What to do: Lines with "bisa" in them are to be located in the listing below and copied.

Dataset records:

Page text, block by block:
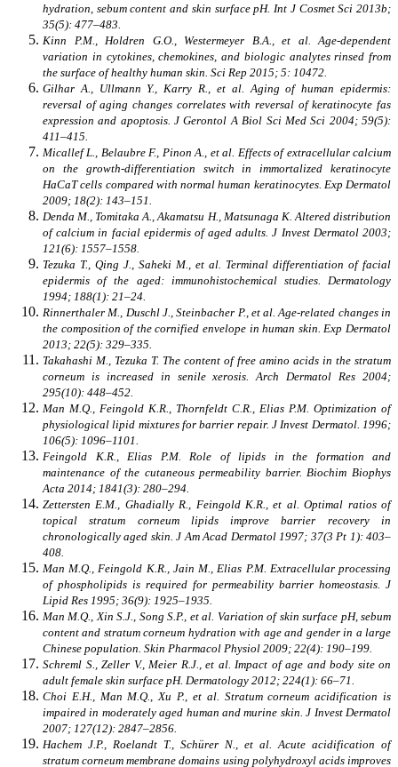
hydration, sebum content and skin surface pH. Int J Cosmet Sci 2013b;
35(5): 477–483.
Kinn P.M., Holdren G.O., Westermeyer B.A., et al. Age-dependent
variation in cytokines, chemokines, and biologic analytes rinsed from
the surface of healthy human skin. Sci Rep 2015; 5: 10472.
Gilhar A., Ullmann Y., Karry R., et al. Aging of human epidermis:
reversal of aging changes correlates with reversal of keratinocyte fas
expression and apoptosis. J Gerontol A Biol Sci Med Sci 2004; 59(5):
411–415.
Micallef L., Belaubre F., Pinon A., et al. Effects of extracellular calcium
on the growth-differentiation switch in immortalized keratinocyte
HaCaT cells compared with normal human keratinocytes. Exp Dermatol
2009; 18(2): 143–151.
Denda M., Tomitaka A., Akamatsu H., Matsunaga K. Altered distribution
of calcium in facial epidermis of aged adults. J Invest Dermatol 2003;
121(6): 1557–1558.
Tezuka T., Qing J., Saheki M., et al. Terminal differentiation of facial
epidermis of the aged: immunohistochemical studies. Dermatology
1994; 188(1): 21–24.
Rinnerthaler M., Duschl J., Steinbacher P., et al. Age-related changes in
the composition of the cornified envelope in human skin. Exp Dermatol
2013; 22(5): 329–335.
Takahashi M., Tezuka T. The content of free amino acids in the stratum
corneum is increased in senile xerosis. Arch Dermatol Res 2004;
295(10): 448–452.
Man M.Q., Feingold K.R., Thornfeldt C.R., Elias P.M. Optimization of
physiological lipid mixtures for barrier repair. J Invest Dermatol. 1996;
106(5): 1096–1101.
Feingold K.R., Elias P.M. Role of lipids in the formation and
maintenance of the cutaneous permeability barrier. Biochim Biophys
Acta 2014; 1841(3): 280–294.
Zettersten E.M., Ghadially R., Feingold K.R., et al. Optimal ratios of
topical stratum corneum lipids improve barrier recovery in
chronologically aged skin. J Am Acad Dermatol 1997; 37(3 Pt 1): 403–
408.
Man M.Q., Feingold K.R., Jain M., Elias P.M. Extracellular processing
of phospholipids is required for permeability barrier homeostasis. J
Lipid Res 1995; 36(9): 1925–1935.
Man M.Q., Xin S.J., Song S.P., et al. Variation of skin surface pH, sebum
content and stratum corneum hydration with age and gender in a large
Chinese population. Skin Pharmacol Physiol 2009; 22(4): 190–199.
Schreml S., Zeller V., Meier R.J., et al. Impact of age and body site on
adult female skin surface pH. Dermatology 2012; 224(1): 66–71.
Choi E.H., Man M.Q., Xu P., et al. Stratum corneum acidification is
impaired in moderately aged human and murine skin. J Invest Dermatol
2007; 127(12): 2847–2856.
Hachem J.P., Roelandt T., Schürer N., et al. Acute acidification of
stratum corneum membrane domains using polyhydroxyl acids improves
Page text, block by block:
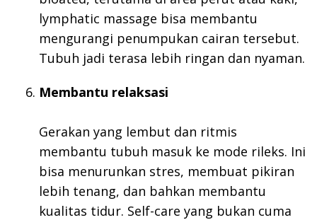
lymphatic massage bisa membantu
mengurangi penumpukan cairan tersebut.
Tubuh jadi terasa lebih ringan dan nyaman.
Membantu relaksasi
Gerakan yang lembut dan ritmis
membantu tubuh masuk ke mode rileks. Ini
bisa menurunkan stres, membuat pikiran
lebih tenang, dan bahkan membantu
kualitas tidur. Self-care yang bukan cuma
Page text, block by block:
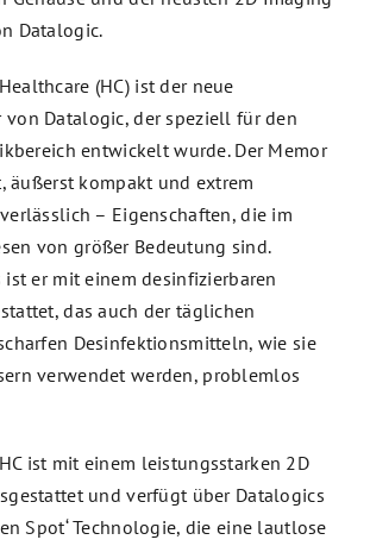
Datalogic.
(HC) ist der neue
Datalogic, der speziell für den
entwickelt wurde. Der Memor
äußerst kompakt und extrem
– Eigenschaften, die im
von größer Bedeutung sind.
ist er mit einem desinfizierbaren
das auch der täglichen
Desinfektionsmitteln, wie sie
verwendet werden, problemlos
ist mit einem leistungsstarken 2D
und verfügt über Datalogics
Spot‘ Technologie, die eine lautlose
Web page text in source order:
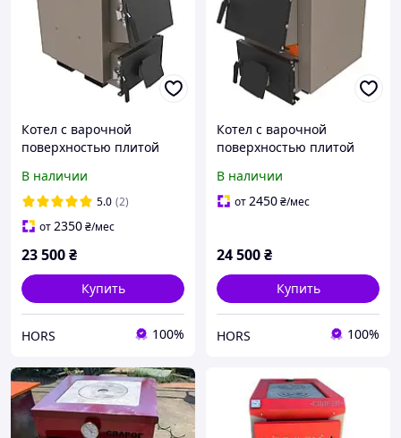
Котел с варочной
поверхностью плитой
В наличии
5.0 (2)
от2350₴/мес
23 500₴
Купить
HORS 100%
Котел с варочной
поверхностью плитой
(сталь 5мм)
В наличии
от2450₴/мес
24 500₴
Купить
HORS 100%
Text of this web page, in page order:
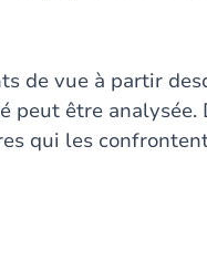
de vue à partir
peut être analysée.
qui les
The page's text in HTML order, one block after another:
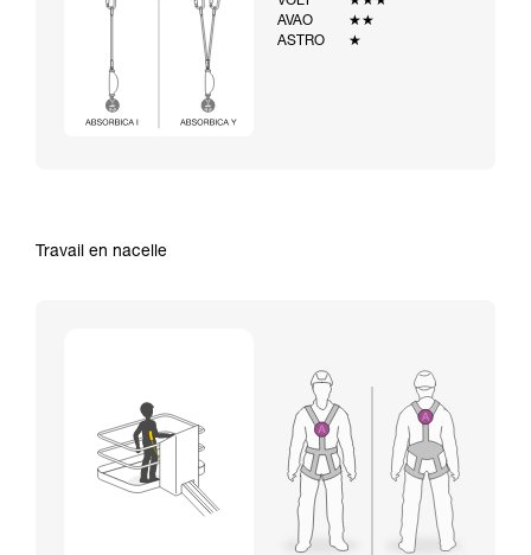
AVAO
★★
ASTRO
★
Travail en nacelle
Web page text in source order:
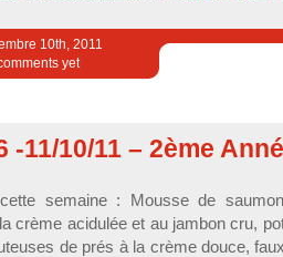
10th, 2011
yet
-11/10/11 – 2ème
semaine : Mousse de
crème acidulée et au jambon cru,
de prés à la crème douce,
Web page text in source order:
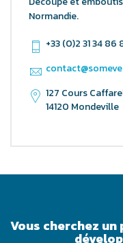
Normandie.
+33 (0)2 31 34 86
127 Cours
14120 Mondeville
Vous cherchez

Expected answer:
lymphatic massage bisa membantu
bisa menurunkan stres, membuat pikiran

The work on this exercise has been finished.